Jacquesson avait depuis très longtemps un actionnaire extérieur, qui n’était pas connu, un gros minoritaire dont nous avons pu enfin racheter la participation à la fin de l’année 2020. Mais c’était quelque chose que nous jugions lourd à assumer pour la famille et nous voulions dès le départ trouver un autre actionnaire, avec si possible un niveau moindre de participation. Nous souhaitions aussi que les relations avec cet actionnaire soient plus fluides qu’avec le précédent. Nous avons beaucoup réfléchi mon frère et moi : il devait être au moins Européen et de préférence français. On nous a fait savoir qu’un certain nombre de personnes étaient très intéressées par un investissement en Champagne, notamment le groupe Artémis. Je vous avoue que nous avons été extrêmement séduits par la ribambelle de jolis domaines qu’il possède ! Ce qui est intéressant, c’est que ce ne sont pas des très grosses maisons, mais à chaque fois des petits domaines de luxe. Je crois d’ailleurs que c’est pour cela que rentrer en Champagne par l’intermédiaire d’une participation minoritaire chez Jacquesson les tentaient beaucoup plus que de racheter une grande marque classique. Il s’agit vraiment d’un choix mutuel : nous nous sommes rencontrés et nous nous sommes appréciés. Ce qui est amusant, c’est que bien que cela soit un groupe important, ce sont des gens avec lesquels nous sommes totalement sur la même longueur d’onde. Même si aujourd’hui, c’est son fils qui gère l’ensemble, nous avons fait la connaissance de François Pinault pour lequel tout ce qui est art et vin reste une priorité. C’est un monsieur absolument remarquable, charmant.
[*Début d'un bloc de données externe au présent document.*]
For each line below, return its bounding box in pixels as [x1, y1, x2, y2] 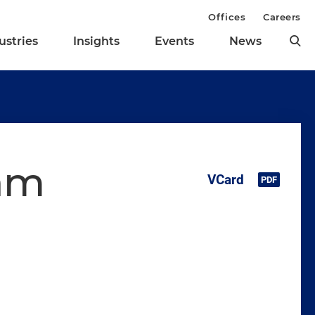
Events [155, 34, 194, 49]
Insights [73, 34, 120, 49]
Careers [263, 11, 301, 22]
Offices [208, 11, 246, 22]
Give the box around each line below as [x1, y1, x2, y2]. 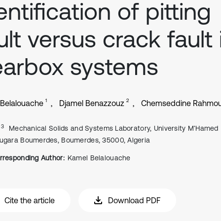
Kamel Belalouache [67, 154, 131, 162]
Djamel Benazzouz [59, 99, 124, 108]
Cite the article [4, 196, 55, 205]
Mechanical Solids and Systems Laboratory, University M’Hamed [8, 124, 219, 132]
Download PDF [108, 196, 160, 205]
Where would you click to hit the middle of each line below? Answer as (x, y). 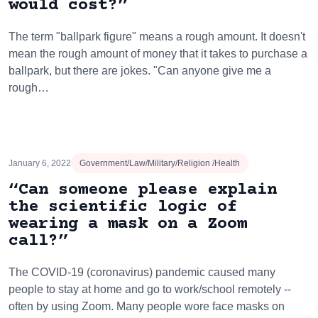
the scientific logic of (123, 207)
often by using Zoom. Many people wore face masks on (147, 306)
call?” (38, 241)
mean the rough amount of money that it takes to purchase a (158, 54)
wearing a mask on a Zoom (128, 224)
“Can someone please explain (143, 190)
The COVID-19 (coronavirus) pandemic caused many (142, 272)
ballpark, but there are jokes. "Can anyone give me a (140, 71)
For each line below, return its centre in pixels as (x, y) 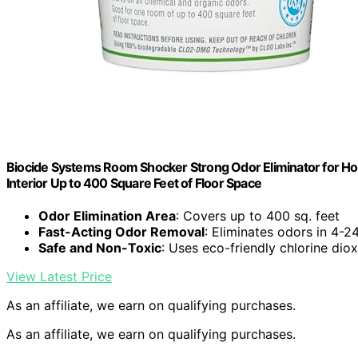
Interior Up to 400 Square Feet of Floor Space (134, 183)
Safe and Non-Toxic (100, 248)
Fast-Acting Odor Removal (121, 232)
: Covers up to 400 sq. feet (258, 216)
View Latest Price (59, 277)
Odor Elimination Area (107, 216)
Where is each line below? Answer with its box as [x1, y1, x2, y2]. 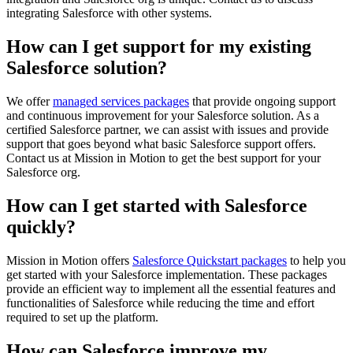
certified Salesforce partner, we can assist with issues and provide [6, 123, 329, 137]
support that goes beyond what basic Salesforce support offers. [6, 137, 316, 151]
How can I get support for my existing [6, 36, 311, 58]
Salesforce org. [6, 165, 80, 180]
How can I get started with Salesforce [6, 195, 307, 217]
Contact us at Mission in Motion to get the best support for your [6, 151, 321, 165]
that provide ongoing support [189, 95, 336, 109]
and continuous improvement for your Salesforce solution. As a [6, 109, 319, 123]
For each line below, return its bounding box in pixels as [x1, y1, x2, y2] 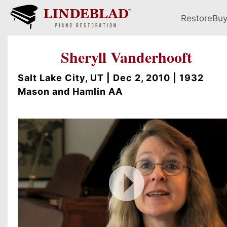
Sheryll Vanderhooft [61, 46, 193, 68]
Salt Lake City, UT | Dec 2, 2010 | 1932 [18, 71, 204, 84]
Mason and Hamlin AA [18, 85, 123, 98]
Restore [181, 11, 212, 24]
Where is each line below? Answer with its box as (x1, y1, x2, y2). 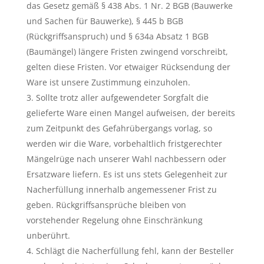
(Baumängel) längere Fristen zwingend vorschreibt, (26, 46, 228, 57)
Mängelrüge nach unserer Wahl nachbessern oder (26, 153, 226, 164)
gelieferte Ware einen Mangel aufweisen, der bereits (26, 107, 235, 118)
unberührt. (26, 230, 70, 241)
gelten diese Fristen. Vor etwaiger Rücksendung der (26, 61, 230, 72)
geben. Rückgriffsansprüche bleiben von (26, 199, 186, 210)
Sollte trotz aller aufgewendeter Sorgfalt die (35, 92, 209, 103)
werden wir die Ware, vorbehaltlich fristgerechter (26, 138, 222, 149)

La participation du groupe dans votre capital peut générer de belles synergies, par exemple sur le plan de la distribution…
Il n’y a rien d’opérationnel de prévu. Je dirais que les choses se feront comme elles doivent se faire. Pour nous, il s’agissait d’une association capitalistique intéressée au départ, je ne le cache pas, maintenant oui, bien sûr, il y aura sans doute des choses, il existe des pays où nous ne sommes pas forcément très bien implantés et où ils le sont. Mais, il y a aussi des endroits où nous n’avons pas du tout besoin d’eux, par exemple en France et en Italie, nos deux plus gros marchés.
Vous limitez volontairement votre production à 250.000 bouteilles, investir dans une maison qui ne souhaite pas se développer en termes de volumes, cela peut sembler paradoxal, vous vous tiendrez à ce principe ?
Est-ce qu’ils se sont posé la question des développements en volumes lors du rachat de Clos de Tart ? Cet investissement ne remet pas en cause nos piliers. En revanche, mon frère et moi, nous avons toujours été convaincus que si vous nous trouvez demain matin cinq hectares de vieux pinot noir sur le plus beau coteau d’Aÿ, nous les rentrons sans souci et nous élaborons 30.000 bouteilles de plus. Quand nous avons repris Jacquesson, le volume était effectivement de 450.000 bouteilles, mais nous n’avons jamais voulu baisser notre production, nous avons voulu simplement l’adapter aux seuls approvisionnements qui nous convenaient et que nous maîtrisions. Et il se trouve qu’aujourd’hui nous maîtrisons de la manière dont nous le souhaitons environ 37 hectares de vignes, 29 en exploitation et 8 en achats à nos voisins de parcelles. Nous n’avons pas hésité par exemple à rompre avec un livreur qui possédait cinq hectares sur Aÿ, Dizy, et Hautvillers parce que les raisins que nous vendait la nouvelle génération ne correspondaient pas à nos attentes. La réduction du rendement induite par nos méthodes à la vigne et au pressurage est aussi l’une des causes de la baisse notre production. Enfin, nous ne voulons pas non plus acheter des raisins venus de trop loin. Nous avons ainsi arrêté de nous fournir à Verzenay, non pas pour des raisons qualitatives, mais parce qu’il n’est pas bon de transporter le raisin et que le pressurage s’effectuait sur place par d’autres que nous. Or, nos méthodes de pressurage et de fractionnement des jus sont trop spécifiques pour que nous puissions confier cette étape à d’autres. La famille Pinault et le groupe Artemis ont investi justement parce que le projet leur plaît, sinon ils ne l’auraient pas fait. Vous savez, ils connaissaient déjà nos vins par cœur bien avant de nous rencontrer.